OK, you know that I disagree with you and here's why...
To say that a dog who bites should automatically be considered violent totally dismisses the fact that they are thinking, feeling creatures. Do you honestly believe that ANY animal should be expected to live with abuse and continue to take it, never showing any signs of damage?
What about a dog who ends up in the system after being chained, neglected and abused, should they be expected to lay down and accept it, trust the next human....be put to death after what they've endured. The whole concept sickens me.
There are dogs that can not be rehabilitated, a very small percentage of the ones killed in shelters or euthanized by their owners decision fit into that category. It absolutely DOES happen and sometimes there is nothing anyone can or should do. But....to say that all dogs who bite should be put to death is not only absolutely ludicrous but shows a lack of understanding for canines entirely.
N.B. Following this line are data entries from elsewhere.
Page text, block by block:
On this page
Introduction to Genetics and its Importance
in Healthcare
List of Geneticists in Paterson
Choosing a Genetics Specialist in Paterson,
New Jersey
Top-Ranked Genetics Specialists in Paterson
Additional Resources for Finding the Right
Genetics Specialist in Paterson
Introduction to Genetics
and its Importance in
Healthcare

I've had and worked with the 'saints' of the canine world that you've described as the ones who, even when tortured, refuse to bite. I've also had and worked with the ones who you think don't deserve life because they were unable or unwilling to tolerate all of the horrid things that humans have expected them to endure without defending themselves or showing emotional/psychological damage. I've seen the latter do a complete 360 with proper rehab. In your book, they'd have deserved nothing but death.
I'm not suggesting that a level 5 biter can or even should be given that extra chance but do you know how few dogs fit into that category?
Over 95% of all bites fit into the level 1 (air snap - no contact) and level 2 - (contact - no broken skin) bracket. An extremely small number are level 3, broken skin, no medical intervention required. I do MOST of the bite cases in my area and I can count on one hand the number of level 4's I've worked with (always by OWNER REQUEST), in the past 2 years.
casablanca1 quote As to why the soft spot for biting dogs? I think a lot of people, particularly women, get off on 'saving' violent animals. It manages to be both nurturing (rescue a dog) and heroic (rescue a dog nobody in their right mind would rescue) and my theory is that it plays into a weakness women have for being martyrs
As for this last statement - how insulting to any of us in this end of the industry. When you confuse kindness for weekness you show a total lack of compassion, tolerance and understanding that you, with such conviction, expect dogs to possess.
Some of us could take a lesson from those canine 'saints'.